=== Begin Enclosure ===

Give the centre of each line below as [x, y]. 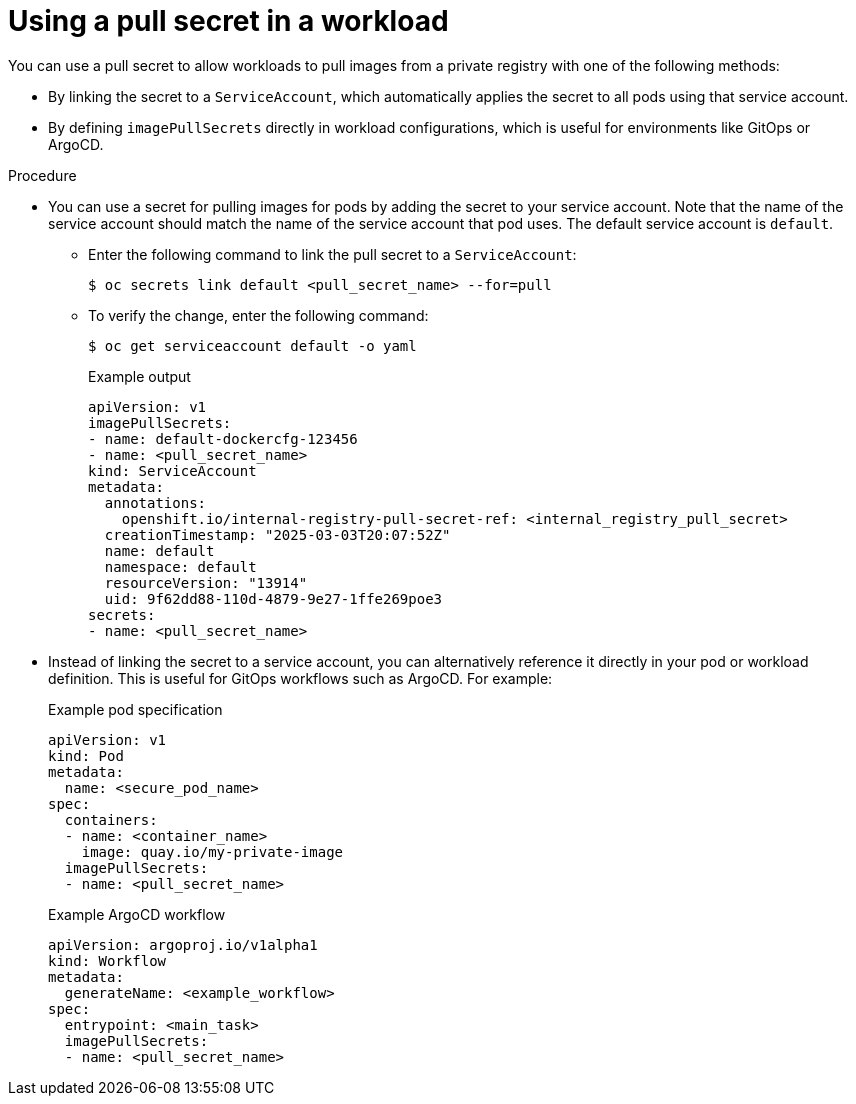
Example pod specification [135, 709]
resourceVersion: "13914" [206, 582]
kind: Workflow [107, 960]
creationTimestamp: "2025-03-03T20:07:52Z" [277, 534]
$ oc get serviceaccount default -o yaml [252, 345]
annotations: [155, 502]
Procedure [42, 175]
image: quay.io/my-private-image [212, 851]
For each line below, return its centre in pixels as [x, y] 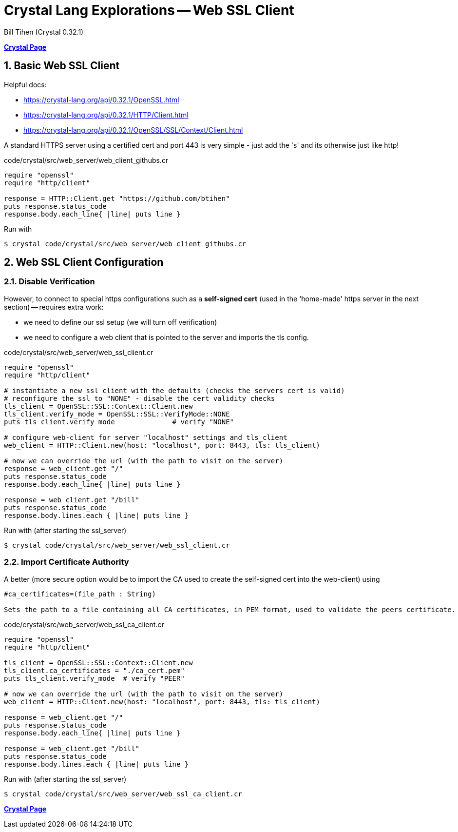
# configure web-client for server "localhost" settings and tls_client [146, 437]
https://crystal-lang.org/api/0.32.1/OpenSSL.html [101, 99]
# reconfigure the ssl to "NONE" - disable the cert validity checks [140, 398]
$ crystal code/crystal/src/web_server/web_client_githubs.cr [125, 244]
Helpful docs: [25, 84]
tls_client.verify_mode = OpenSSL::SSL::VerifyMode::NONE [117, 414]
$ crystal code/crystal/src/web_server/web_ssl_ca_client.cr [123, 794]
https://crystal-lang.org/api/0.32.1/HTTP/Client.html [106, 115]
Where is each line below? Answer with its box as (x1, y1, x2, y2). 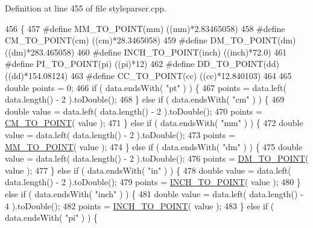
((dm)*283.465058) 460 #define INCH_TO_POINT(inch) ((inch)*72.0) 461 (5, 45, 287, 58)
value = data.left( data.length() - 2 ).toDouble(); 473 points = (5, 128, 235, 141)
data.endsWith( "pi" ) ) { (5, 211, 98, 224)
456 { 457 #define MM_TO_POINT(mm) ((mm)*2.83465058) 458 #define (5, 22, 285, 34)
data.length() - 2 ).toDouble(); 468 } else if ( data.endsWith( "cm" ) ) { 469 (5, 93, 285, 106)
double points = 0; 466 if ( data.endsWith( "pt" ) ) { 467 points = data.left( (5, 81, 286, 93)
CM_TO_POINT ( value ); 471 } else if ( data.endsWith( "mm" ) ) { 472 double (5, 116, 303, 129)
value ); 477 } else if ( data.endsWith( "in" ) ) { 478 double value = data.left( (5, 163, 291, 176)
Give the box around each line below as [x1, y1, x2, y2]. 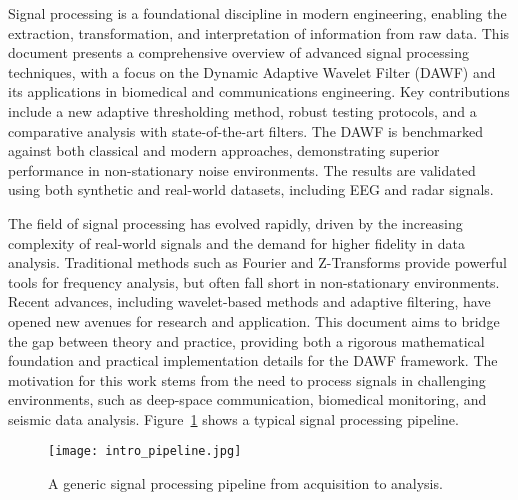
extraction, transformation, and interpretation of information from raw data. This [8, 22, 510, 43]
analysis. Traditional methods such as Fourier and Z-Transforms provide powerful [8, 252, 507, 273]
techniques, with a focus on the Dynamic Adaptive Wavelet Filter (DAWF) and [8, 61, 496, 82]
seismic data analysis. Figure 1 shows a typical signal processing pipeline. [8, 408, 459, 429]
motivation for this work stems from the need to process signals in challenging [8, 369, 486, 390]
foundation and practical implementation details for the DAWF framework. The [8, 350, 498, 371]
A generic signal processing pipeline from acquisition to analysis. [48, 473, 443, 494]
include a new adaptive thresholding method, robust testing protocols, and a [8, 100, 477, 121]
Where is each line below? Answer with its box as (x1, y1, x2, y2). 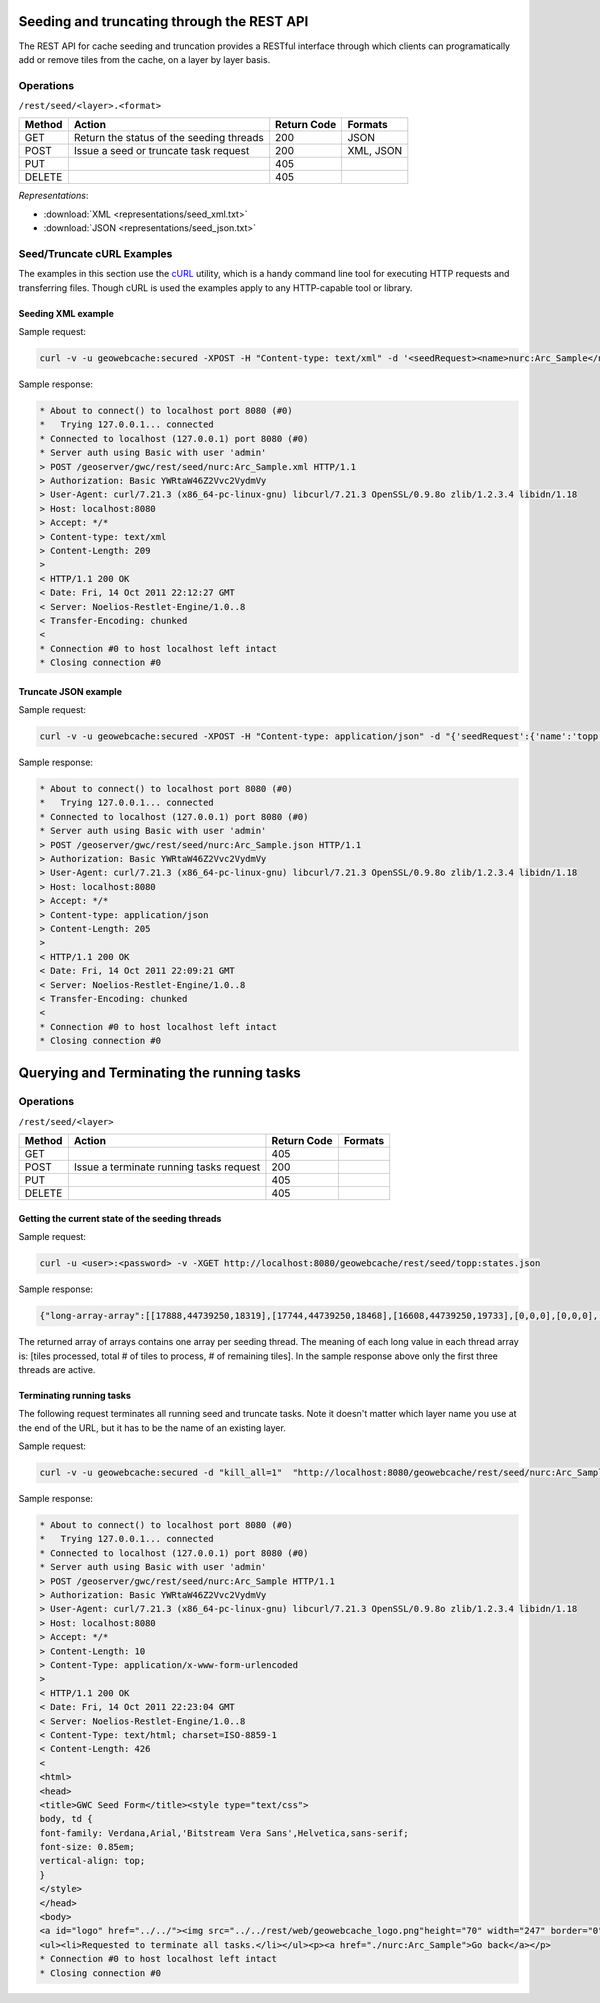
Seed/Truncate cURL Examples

=== End Enclosure ===
=== Begin Enclosure ===

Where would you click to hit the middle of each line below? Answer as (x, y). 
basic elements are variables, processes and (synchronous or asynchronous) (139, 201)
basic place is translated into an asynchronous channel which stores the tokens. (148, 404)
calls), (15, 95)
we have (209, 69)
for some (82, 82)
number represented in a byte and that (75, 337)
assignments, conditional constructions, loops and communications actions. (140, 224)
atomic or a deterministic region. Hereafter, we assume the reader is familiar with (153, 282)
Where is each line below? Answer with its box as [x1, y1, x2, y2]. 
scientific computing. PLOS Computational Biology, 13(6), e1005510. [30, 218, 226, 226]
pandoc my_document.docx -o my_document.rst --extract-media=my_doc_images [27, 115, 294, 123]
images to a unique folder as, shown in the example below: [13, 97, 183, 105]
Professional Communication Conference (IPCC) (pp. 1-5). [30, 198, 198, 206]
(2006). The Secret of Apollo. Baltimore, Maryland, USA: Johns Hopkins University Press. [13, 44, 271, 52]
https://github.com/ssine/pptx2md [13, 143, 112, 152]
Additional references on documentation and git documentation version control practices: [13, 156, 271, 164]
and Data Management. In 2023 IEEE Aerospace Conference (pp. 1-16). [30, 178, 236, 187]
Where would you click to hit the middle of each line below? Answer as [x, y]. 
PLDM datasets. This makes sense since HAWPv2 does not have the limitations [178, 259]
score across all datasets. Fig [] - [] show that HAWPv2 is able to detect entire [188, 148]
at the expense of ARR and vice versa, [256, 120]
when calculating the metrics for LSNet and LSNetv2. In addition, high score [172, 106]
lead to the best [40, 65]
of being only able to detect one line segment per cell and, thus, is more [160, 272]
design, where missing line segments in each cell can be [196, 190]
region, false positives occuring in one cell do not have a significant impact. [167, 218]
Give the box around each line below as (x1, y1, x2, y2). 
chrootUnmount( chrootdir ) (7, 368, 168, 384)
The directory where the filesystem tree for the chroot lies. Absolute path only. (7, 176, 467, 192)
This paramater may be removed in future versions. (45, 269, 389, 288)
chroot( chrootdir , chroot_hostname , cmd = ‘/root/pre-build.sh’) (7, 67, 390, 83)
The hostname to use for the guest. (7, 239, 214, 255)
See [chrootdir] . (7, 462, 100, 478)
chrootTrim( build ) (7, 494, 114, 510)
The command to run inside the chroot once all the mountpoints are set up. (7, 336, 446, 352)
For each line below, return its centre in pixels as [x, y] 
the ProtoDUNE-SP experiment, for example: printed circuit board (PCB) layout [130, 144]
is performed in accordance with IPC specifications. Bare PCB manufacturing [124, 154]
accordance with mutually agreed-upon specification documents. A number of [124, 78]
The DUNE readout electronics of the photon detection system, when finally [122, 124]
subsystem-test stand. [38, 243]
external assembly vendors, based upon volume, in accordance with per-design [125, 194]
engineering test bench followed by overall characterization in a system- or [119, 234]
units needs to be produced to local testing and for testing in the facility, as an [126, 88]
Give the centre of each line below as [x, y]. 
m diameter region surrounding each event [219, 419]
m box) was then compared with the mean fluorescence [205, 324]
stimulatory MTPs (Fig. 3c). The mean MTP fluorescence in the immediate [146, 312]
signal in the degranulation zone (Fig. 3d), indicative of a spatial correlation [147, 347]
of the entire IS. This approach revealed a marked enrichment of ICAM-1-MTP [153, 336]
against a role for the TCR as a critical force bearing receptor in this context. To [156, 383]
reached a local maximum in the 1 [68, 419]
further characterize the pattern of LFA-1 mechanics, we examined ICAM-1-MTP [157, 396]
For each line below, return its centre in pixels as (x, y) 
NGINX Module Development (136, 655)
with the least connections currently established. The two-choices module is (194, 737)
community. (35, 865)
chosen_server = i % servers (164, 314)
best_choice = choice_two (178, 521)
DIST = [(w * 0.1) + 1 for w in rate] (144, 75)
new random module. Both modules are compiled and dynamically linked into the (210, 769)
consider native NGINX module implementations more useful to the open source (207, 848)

=== End Enclosure ===
=== Begin Enclosure ===

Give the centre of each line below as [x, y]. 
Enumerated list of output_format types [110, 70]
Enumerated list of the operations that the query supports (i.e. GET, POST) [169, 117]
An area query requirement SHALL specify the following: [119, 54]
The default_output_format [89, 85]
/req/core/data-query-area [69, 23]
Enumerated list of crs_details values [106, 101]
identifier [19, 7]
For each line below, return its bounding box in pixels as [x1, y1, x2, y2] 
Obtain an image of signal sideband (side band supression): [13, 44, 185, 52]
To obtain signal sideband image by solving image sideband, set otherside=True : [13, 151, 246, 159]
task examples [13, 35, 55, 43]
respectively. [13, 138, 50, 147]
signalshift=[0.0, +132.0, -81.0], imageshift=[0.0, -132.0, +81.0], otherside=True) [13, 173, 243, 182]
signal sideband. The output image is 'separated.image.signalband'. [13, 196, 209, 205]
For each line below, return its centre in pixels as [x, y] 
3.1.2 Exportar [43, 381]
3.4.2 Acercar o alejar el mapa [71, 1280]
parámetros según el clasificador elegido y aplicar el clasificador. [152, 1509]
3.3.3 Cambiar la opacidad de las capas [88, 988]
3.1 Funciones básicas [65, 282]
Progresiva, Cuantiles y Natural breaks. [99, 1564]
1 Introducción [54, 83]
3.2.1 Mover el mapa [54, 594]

=== End Enclosure ===

• **ASSIGNMENT**
How many lines in this listing contain "fluorescence"? Give that number and stop.

• **ANSWER TO THIS TASK**
2